Tayler has a keen eye for society, no matter how archaic. The tradition of slavery: the Bellas being captive but not. Female circumcision as a tradition of misconception that cannot be logically argued away. The varying cultures make everyone suspicious of one another. I was relived when Tayler recognized he couldn’t change these cultures, but he argued against them just the same.
Confessional: an army of people helped Tayler cross five countries. I was pleased when he recognized all the people who had helped him as kind and generous.

Book travesty – someone decided to mark up a library copy of Angry Wind. I get the impression this person didn’t like Tayler’s opinion of Bush, especially when describing how the President came into power by force and manipulation. The notations are almost like a one-sided conversation, daring Tayler to say more. He or she actually calls Tayler a nitwit at one point! The more the writing went on, the more taunting the scribbler became.

Lines I liked, “My barren eschatological speculations left me with no hope of…” and “But the desert is really about….”. Oops. I don’t have permission to quote these remarkable lines. I take them back.

Author fact: Tayler also wrote Facing the Congo, River of No Reprieve, Glory in a Camel’s Eye, and Murderers in Mausoleums. All of these books are on my Challenge list. And! And. And, I just have to say, when I first saw Tayler’s author photo I thought I was looking at Simon Cowell.

Book trivia: I was hoping for some photographs….

Playlist: Stevei Wonder, “Silent night”, “O Come All Ye Faithful”, “Feelings”, and “Hey, Jude”.

Nancy said: Pearl said Angry Wind is “a thoughtful description” and Tayler writing is powerful, fluent, and meaningful.

BookLust Twist: from Book Lust To Go in the chapter called “The Sahara: Sand Between Your Toes” (p 192). As an aside, I don’t always make mention of this, but Angry Wind is the first book I am reading for this chapter.

Gaining Insight

Utley, F.K. Gaining Insight: the Edge of Wisdom.

Reason read: Dr. Utley was a mentor to me during my early library days. He strongly encouraged me to get my Masters in Library and Information Science degree. I will be forever in his debt for literally handing me my career.

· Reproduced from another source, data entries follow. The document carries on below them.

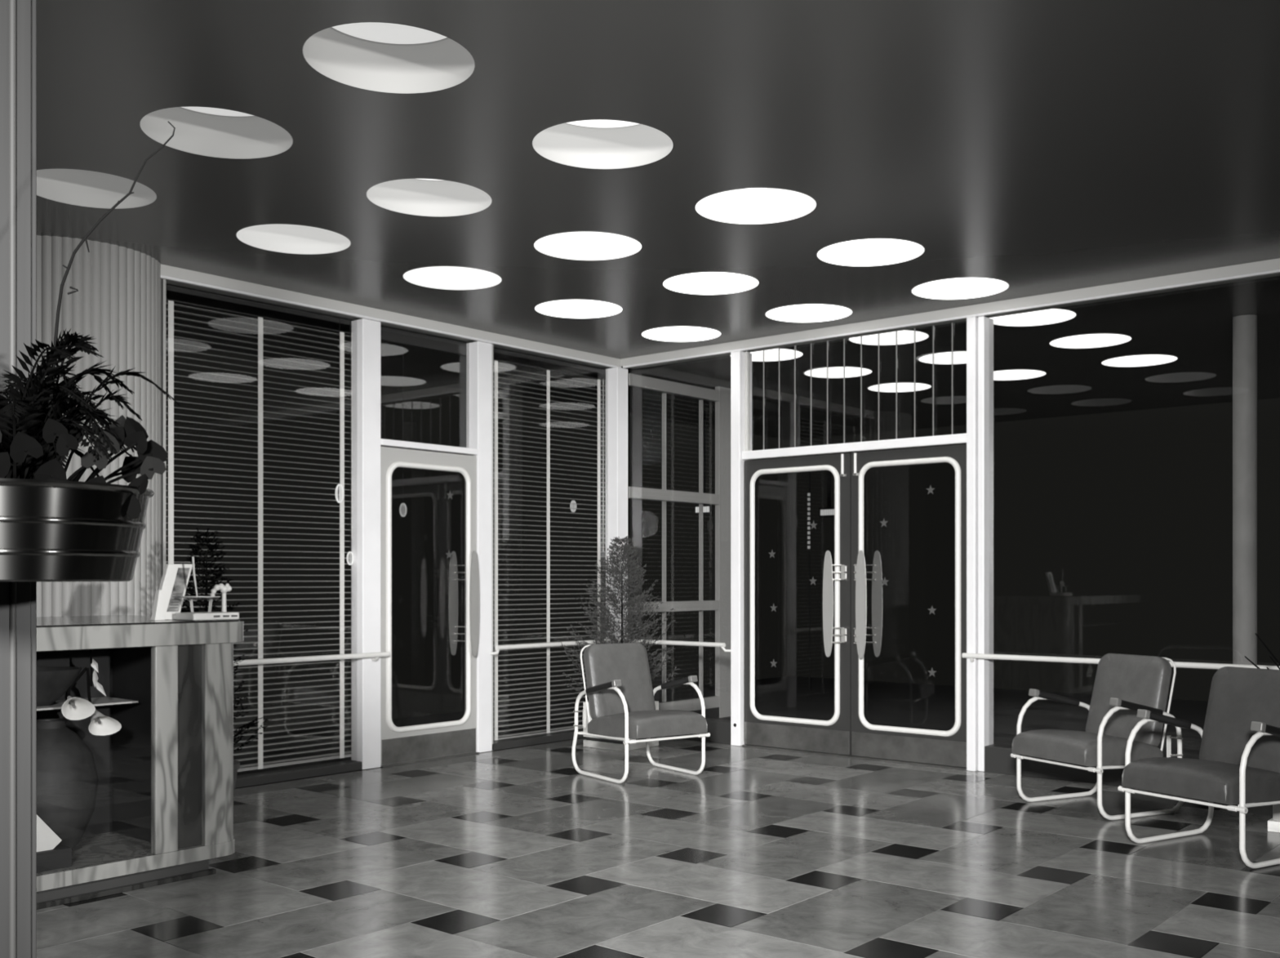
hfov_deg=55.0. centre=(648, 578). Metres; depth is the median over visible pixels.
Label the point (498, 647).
handrail
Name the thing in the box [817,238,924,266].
ceiling light
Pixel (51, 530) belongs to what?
planter
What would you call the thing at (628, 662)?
cushion
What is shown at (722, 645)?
handrail
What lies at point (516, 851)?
floor
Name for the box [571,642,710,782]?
armchair
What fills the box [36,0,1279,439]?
ceiling
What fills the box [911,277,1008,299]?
ceiling light
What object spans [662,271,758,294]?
ceiling light
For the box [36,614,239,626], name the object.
countertop
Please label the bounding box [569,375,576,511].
lamp
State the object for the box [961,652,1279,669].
handrail
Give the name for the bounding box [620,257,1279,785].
door frame
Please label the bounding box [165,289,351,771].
blind
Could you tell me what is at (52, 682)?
bowl
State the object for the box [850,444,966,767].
door
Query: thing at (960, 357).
ceiling light
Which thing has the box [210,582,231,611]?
ornament
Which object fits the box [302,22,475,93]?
ceiling light
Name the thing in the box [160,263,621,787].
window frame
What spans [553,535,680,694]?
potted plant
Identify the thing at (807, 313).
ceiling light
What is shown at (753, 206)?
ceiling light
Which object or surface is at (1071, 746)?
seat cushion
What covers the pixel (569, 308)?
ceiling light
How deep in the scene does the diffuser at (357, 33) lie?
4.52 m
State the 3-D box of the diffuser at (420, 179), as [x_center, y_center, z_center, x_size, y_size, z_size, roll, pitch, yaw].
[-1.049,-2.000,5.899,0.548,0.008,0.548,0,0,40]
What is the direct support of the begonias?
in the planter at (51, 530)
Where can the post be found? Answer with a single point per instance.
(18, 18)
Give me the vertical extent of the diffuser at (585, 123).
0.008 m
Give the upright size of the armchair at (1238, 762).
0.846 m
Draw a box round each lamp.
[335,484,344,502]
[346,551,353,564]
[399,502,407,516]
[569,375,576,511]
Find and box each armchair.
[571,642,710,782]
[1010,653,1186,819]
[1117,666,1279,867]
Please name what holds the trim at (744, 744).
attached to the door frame
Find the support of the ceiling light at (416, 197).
attached to the ceiling
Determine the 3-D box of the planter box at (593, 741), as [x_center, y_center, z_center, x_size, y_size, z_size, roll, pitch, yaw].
[-0.208,1.110,9.394,0.410,0.340,0.410,0,0,40]
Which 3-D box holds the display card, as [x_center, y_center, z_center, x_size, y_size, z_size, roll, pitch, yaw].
[-2.397,1.020,4.812,0.004,0.206,0.202,0,0,40]
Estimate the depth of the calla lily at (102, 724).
5.10 m
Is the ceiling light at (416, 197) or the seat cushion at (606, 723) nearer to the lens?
the ceiling light at (416, 197)
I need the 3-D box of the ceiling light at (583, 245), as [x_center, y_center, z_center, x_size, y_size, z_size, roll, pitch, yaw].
[-0.332,-1.915,6.752,0.600,0.190,0.600,0,0,40]
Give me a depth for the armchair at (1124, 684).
6.79 m
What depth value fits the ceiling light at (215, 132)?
5.29 m
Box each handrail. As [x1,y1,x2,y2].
[233,651,390,666]
[490,638,619,654]
[628,638,731,651]
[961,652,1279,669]
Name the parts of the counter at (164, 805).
moulding, rail, post, panel
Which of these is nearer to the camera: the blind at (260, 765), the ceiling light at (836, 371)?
the blind at (260, 765)
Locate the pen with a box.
[191,555,197,595]
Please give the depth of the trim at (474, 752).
8.65 m
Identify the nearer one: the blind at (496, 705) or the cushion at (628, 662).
the cushion at (628, 662)
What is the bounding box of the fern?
[0,328,179,479]
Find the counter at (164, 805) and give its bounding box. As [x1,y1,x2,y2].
[36,614,243,909]
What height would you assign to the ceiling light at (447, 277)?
0.190 m
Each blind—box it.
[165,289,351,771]
[493,352,605,739]
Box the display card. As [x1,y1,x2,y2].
[36,814,62,851]
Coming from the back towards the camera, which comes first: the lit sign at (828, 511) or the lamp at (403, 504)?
the lit sign at (828, 511)
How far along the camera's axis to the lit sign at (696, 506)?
14.17 m
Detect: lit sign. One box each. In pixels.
[694,504,698,514]
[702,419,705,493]
[702,503,713,514]
[818,470,834,517]
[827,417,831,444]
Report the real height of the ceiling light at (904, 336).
0.190 m
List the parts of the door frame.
board, post, post, post, board
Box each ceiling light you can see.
[36,168,156,208]
[139,106,293,159]
[236,223,351,254]
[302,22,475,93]
[366,178,491,216]
[403,266,502,289]
[532,120,672,168]
[533,231,641,260]
[534,299,622,318]
[641,325,720,342]
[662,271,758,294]
[695,187,816,224]
[729,348,802,361]
[765,303,852,322]
[804,366,871,377]
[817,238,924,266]
[848,329,928,345]
[867,382,931,391]
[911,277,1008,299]
[918,351,966,364]
[989,308,1075,326]
[993,369,1045,380]
[1049,333,1131,348]
[1101,354,1177,366]
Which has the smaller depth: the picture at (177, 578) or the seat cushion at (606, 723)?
the picture at (177, 578)
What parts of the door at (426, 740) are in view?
kick plate, handle, handle
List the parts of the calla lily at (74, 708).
stem
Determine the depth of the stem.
5.20 m
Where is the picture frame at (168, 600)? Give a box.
[150,563,192,619]
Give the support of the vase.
on the counter at (164, 805)
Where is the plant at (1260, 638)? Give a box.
[1244,632,1279,669]
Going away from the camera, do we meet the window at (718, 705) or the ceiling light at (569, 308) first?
the ceiling light at (569, 308)
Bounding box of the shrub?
[180,526,272,795]
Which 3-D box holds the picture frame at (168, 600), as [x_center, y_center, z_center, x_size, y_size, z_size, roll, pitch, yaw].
[-2.102,0.059,5.423,0.058,0.245,0.207,0,0,30]
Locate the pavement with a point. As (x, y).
(906, 704)
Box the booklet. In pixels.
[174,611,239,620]
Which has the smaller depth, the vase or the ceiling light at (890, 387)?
the vase
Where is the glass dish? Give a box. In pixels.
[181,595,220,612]
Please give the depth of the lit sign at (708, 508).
14.07 m
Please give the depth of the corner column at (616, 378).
10.16 m
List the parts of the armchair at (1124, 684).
rail, armrest, frame, seat rail, frame, armrest, hinge plate
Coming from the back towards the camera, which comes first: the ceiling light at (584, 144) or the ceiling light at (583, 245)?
the ceiling light at (583, 245)
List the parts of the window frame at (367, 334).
board, post, post, board
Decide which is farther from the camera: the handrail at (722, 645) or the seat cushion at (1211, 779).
the handrail at (722, 645)
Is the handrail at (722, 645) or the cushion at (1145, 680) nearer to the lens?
the cushion at (1145, 680)
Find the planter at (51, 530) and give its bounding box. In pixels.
[0,477,154,581]
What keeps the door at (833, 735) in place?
in the door frame
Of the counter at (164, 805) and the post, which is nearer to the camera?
the post
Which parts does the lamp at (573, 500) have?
cord
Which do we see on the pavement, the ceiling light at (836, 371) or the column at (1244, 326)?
the column at (1244, 326)
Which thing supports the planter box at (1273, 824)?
on the floor
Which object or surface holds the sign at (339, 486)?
attached to the blind at (260, 765)
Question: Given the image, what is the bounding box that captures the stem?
[89,648,106,695]
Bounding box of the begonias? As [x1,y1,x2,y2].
[0,414,167,519]
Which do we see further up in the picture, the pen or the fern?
the fern
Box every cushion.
[583,642,655,718]
[587,709,707,738]
[1012,728,1163,765]
[1085,653,1172,746]
[1121,756,1279,804]
[1199,666,1279,772]
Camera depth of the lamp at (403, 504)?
9.16 m
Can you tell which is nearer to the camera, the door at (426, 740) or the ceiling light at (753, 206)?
the ceiling light at (753, 206)
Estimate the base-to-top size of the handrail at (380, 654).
0.061 m
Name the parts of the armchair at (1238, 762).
frame, armrest, rail, seat rail, frame, armrest
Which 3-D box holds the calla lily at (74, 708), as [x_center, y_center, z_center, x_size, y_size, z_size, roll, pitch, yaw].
[-2.370,0.476,5.085,0.125,0.201,0.236,0,0,-32]
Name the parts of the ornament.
stem
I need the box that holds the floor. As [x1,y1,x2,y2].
[36,711,1279,957]
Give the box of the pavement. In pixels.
[455,675,1208,759]
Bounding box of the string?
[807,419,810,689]
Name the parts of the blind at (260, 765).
head rail, rail
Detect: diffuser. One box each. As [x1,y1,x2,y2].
[181,106,253,116]
[331,22,446,44]
[419,178,442,180]
[565,120,638,128]
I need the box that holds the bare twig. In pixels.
[44,121,175,462]
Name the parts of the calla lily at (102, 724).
stem
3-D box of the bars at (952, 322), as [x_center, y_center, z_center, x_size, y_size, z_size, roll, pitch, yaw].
[1.474,-1.354,8.852,1.830,0.764,0.026,0,0,40]
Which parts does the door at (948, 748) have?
handle, handle, kick plate
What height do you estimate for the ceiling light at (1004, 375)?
0.190 m
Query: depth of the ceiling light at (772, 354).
10.31 m
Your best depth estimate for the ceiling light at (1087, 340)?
9.71 m
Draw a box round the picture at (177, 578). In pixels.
[166,567,190,611]
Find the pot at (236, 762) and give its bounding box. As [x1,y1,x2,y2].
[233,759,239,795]
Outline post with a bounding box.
[0,0,36,957]
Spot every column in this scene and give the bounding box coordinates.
[36,235,161,616]
[1232,314,1257,664]
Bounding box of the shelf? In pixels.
[36,696,137,710]
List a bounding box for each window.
[627,373,730,718]
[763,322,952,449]
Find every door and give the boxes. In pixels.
[381,446,479,764]
[743,452,851,755]
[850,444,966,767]
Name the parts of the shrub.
stem
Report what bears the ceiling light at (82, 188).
attached to the ceiling
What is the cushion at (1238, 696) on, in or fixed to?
on the armchair at (1238, 762)
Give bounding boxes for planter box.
[582,700,658,751]
[1267,803,1279,831]
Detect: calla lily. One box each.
[61,666,95,719]
[86,667,121,735]
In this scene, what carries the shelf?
attached to the counter at (164, 805)
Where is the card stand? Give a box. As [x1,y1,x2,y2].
[36,844,71,871]
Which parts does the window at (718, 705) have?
rail, rail, rail, rail, panel, post
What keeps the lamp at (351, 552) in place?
attached to the window frame at (367, 334)
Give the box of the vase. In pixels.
[36,718,98,849]
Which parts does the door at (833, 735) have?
kick plate, handle, fixing plate, fixing plate, fixing plate, fixing plate
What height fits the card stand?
0.074 m
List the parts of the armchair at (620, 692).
hinge plate, armrest, frame, seat rail, rail, armrest, frame
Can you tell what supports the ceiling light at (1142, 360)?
attached to the ceiling
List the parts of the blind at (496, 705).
rail, head rail
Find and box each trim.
[380,751,479,767]
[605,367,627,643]
[742,743,966,769]
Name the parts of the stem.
stem
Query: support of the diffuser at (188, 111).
attached to the ceiling light at (215, 132)
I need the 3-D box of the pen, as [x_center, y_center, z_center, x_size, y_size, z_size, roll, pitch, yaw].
[-1.976,-0.007,5.360,0.010,0.176,0.028,0,0,40]
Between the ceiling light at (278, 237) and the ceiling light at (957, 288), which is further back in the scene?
the ceiling light at (957, 288)
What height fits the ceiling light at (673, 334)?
0.190 m
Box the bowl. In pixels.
[36,666,81,706]
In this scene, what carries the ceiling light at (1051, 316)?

There is so much I could say about Gaining Wisdom. Dr. Utley tries to end every section with a pearl of wisdom gleaned from the span of his life, but I gained more by what he didn’t say. Always the gentleman, Utley conveys the unfairness of inequality. For example, in the mid 1950s women could accompany their husbands on a job interview, but men couldn’t be in the delivery room while their wives gave birth to their children. I’ve never accompanied a man to his job interview and I’ve never been pregnant so this is something that never received much thought.
However, there were so many other elements of Gaining Wisdom I connected with: the descriptions of old stone walls and rusted barbed wire fences (There is a trail not to far from here I currently sit where you can find a ginormous tree with barbed wire running straight through the middle of its trunk.); the heating of well-drawn water on the stove for washing children and dishes; the walk to and from school.
As an aside, cutting grass with a scythe reminded me of a scene in Anna Karenina.

On a personal note, I was surprised to learn just how many times Dr. Utley cheated death, starting with childhood illnesses. A head-on car collision as a newlywed starting the cheating of death as an adult. Then came a heart attack, being held up at gun point during a bank robbery, and cancer (three times!).

Playlist: “How Great Thou Art.”

Positively 4th Street

Hajdu, David. Positively 4th Street: the Lives and Times of Joan Baez, Bob Dylan, Mimi Baez Farina, and Richard Farina. Farrar, Straus and Giroux, 2001.

Reason read: May is music month. This is a proper book about music.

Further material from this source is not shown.